While refusing to accept a blanket freeze on building in East Jerusalem, Netanyahu has indicated a willingness to make other concessions, including moves towards interim statehood for Palestinians in the West Bank and Jerusalem. He has offered to allow the Palestinian Authority to open institutions in East Jerusalem, officials familiar with the negotiations tell TIME. (The Israelis have previously acted to stop them from operating, reluctant to accept an official Palestinian foothold in a city they claim as the capital of their future state.) Netanyahu is also inclined toward giving the Palestinian Authority security control over additional West Bank territory, these officials say.
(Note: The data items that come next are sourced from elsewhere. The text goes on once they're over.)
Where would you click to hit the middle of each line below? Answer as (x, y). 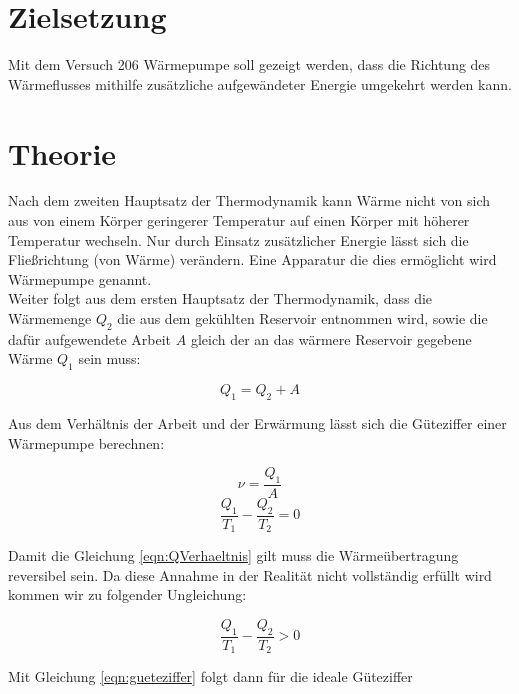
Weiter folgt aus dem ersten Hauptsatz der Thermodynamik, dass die (220, 298)
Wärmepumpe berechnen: (86, 442)
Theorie (62, 152)
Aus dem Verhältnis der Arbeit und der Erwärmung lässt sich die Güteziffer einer (257, 422)
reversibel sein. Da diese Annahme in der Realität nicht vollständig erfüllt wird (250, 574)
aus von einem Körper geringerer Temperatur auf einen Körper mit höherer (239, 220)
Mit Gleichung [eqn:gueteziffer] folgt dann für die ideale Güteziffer (210, 676)
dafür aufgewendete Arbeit (90, 338)
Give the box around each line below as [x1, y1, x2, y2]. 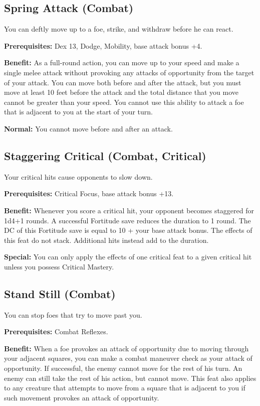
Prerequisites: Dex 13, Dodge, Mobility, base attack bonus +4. [4, 40, 202, 51]
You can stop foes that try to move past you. [4, 309, 142, 320]
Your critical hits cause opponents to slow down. [4, 171, 153, 182]
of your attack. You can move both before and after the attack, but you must [4, 77, 241, 87]
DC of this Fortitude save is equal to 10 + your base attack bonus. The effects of [4, 225, 252, 235]
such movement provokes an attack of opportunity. [4, 392, 159, 402]
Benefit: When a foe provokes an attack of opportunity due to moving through [4, 343, 249, 353]
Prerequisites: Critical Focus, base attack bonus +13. [4, 188, 174, 199]
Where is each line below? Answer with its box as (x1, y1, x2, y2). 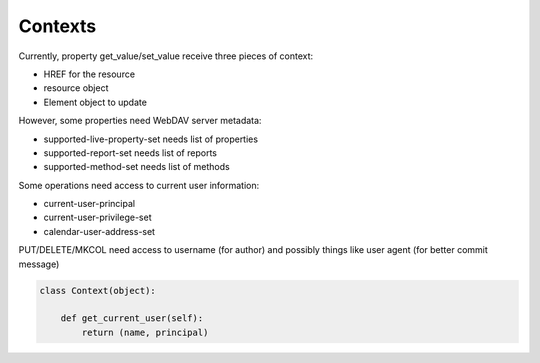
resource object (43, 82, 109, 94)
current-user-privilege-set (43, 211, 152, 224)
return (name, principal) (81, 326, 209, 338)
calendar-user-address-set (43, 225, 155, 237)
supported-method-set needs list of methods (43, 161, 230, 173)
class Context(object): (39, 285, 157, 296)
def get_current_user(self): (60, 313, 204, 324)
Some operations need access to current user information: (18, 179, 260, 191)
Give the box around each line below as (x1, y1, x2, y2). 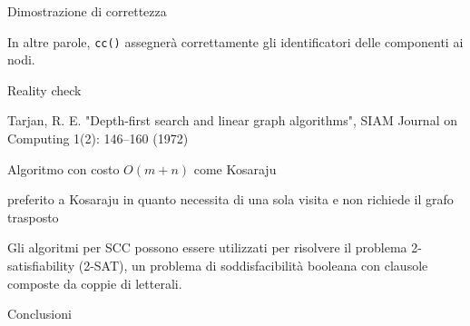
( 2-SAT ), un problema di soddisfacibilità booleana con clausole (78, 256, 428, 274)
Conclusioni (7, 304, 72, 323)
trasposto (7, 207, 59, 226)
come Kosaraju (193, 159, 277, 178)
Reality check (7, 80, 82, 99)
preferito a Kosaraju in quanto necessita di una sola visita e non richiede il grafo (7, 190, 454, 209)
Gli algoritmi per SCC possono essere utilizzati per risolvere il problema (7, 238, 407, 257)
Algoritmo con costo (7, 159, 120, 178)
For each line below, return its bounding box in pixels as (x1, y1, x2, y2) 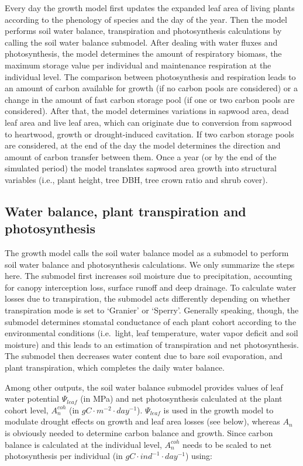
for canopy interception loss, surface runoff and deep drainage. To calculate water (5, 281, 297, 293)
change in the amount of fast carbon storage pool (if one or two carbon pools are (5, 93, 295, 105)
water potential (5, 392, 59, 405)
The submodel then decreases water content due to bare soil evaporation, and (5, 350, 283, 362)
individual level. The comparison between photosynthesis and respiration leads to (5, 70, 296, 82)
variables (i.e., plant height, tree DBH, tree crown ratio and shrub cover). (5, 173, 268, 185)
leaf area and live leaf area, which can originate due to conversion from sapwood (5, 116, 292, 128)
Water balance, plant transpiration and (5, 202, 246, 220)
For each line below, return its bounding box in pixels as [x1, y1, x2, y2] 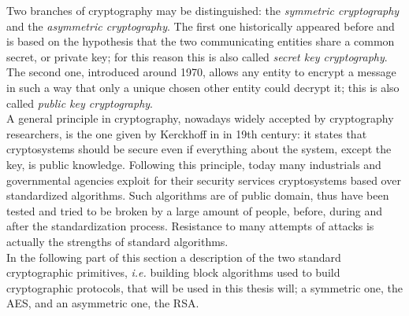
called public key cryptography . [6, 94, 154, 111]
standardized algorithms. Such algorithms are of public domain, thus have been [6, 187, 389, 204]
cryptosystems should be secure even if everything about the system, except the [6, 141, 392, 157]
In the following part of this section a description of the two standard [6, 248, 341, 265]
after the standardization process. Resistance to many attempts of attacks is [6, 218, 374, 234]
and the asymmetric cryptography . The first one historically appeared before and [6, 17, 395, 34]
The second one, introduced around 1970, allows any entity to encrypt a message [6, 64, 396, 80]
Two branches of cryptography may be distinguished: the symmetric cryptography [6, 2, 400, 18]
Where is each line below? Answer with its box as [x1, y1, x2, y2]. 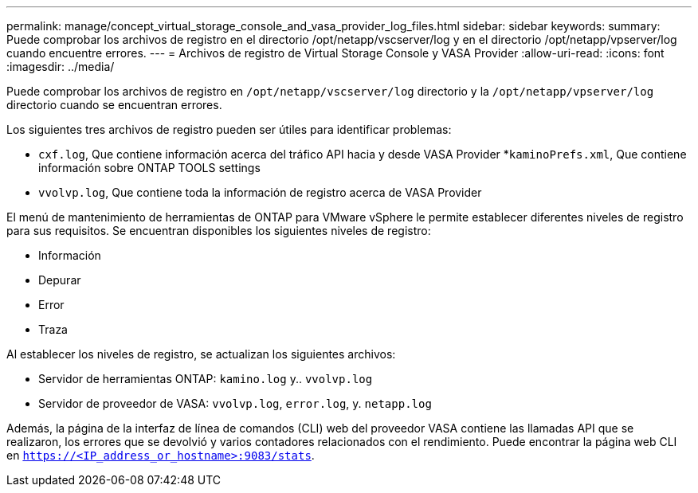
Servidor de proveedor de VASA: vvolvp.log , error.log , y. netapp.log [38, 397, 432, 410]
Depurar [38, 273, 81, 287]
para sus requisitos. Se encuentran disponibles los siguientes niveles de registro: [6, 224, 431, 237]
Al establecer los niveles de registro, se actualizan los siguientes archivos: [6, 347, 396, 361]
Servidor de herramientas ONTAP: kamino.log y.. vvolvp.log [38, 372, 373, 385]
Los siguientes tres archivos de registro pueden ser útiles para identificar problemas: [6, 123, 452, 136]
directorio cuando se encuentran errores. [6, 98, 222, 112]
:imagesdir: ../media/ [6, 60, 115, 73]
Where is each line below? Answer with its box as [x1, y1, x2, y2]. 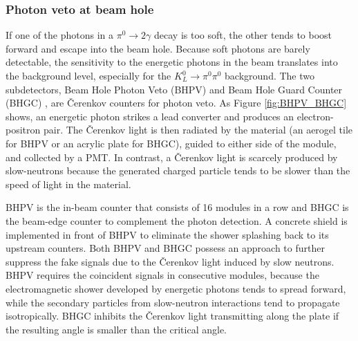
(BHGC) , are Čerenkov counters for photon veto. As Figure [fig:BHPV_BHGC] [6, 95, 347, 110]
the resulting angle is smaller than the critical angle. [6, 322, 227, 336]
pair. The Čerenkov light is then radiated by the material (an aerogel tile [43, 122, 353, 137]
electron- [296, 109, 334, 123]
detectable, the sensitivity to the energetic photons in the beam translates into [6, 55, 338, 69]
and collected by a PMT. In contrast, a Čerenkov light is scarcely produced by [6, 149, 338, 164]
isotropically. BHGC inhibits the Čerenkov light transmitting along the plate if [6, 308, 339, 323]
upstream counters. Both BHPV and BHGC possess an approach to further [6, 241, 325, 255]
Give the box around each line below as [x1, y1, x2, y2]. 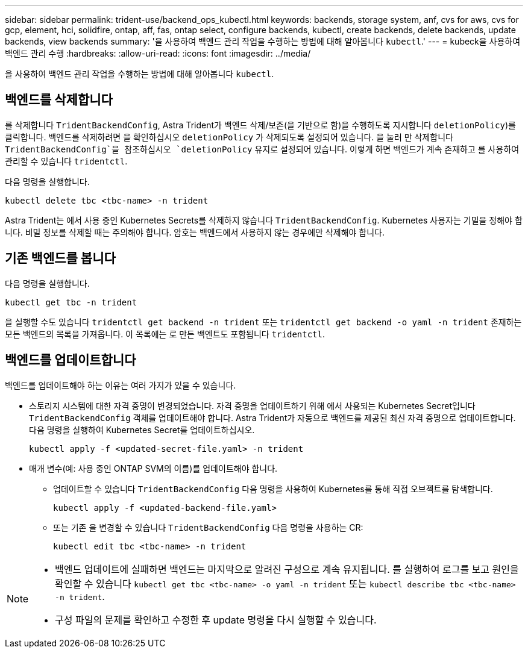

Palestinians have opposed interim statehood in the past, fearing that limited sovereignty would become permanent. Netanyahu appears to have tried to address this concern in his recent proposal by agreeing to discuss all the hardest issues that need to be resolved if there is to be a final peace deal when U.S.-mediated talks with the Palestinians get under way. (He had previously insisted that the agenda initially focus on Israeli security concerns.)

What's more, there may be some fancy rhetorical footwork at play in Netanyahu's assertion that he has rejected the freeze on settlement activity in East Jerusalem. On Monday, April 19, he told George Stephanopoulos on ABC's Good Morning America that stopping "Jewish construction in Jewish neighborhoods in Jerusalem is totally, totally a nonstarter." The most controversial settlement activity, however, is in areas inhabited by Palestinians. The U.S. views new construction, demolition and evictions in those areas as more serious than building in existing Jewish neighborhoods. And officials familiar with the talks say Netanyahu has offered to temporarily suspend activity in Ramat Shlomo, the neighborhood that started the spat back in March.

So why the public defiance when, in fact, Netanyahu and Obama may actually be moving closer to agreement? The reason may be that Netanyahu has domestic concerns, including a coalition government that is largely to his right and a domestic population that is skittish about peace deals with Palestinians after several failed attempts in the past. For its part, the Obama Administration wants to retain credibility with the Palestinians and the Arabs, so they have reason to set their demands high, even if that means constant U.S.-Israel tension.

None of which makes the prospect for talks look particularly rosy, even if Netanyahu and Obama can come to agreement. But in the Middle East, agreeing to disagree is sometimes better than no agreement at all.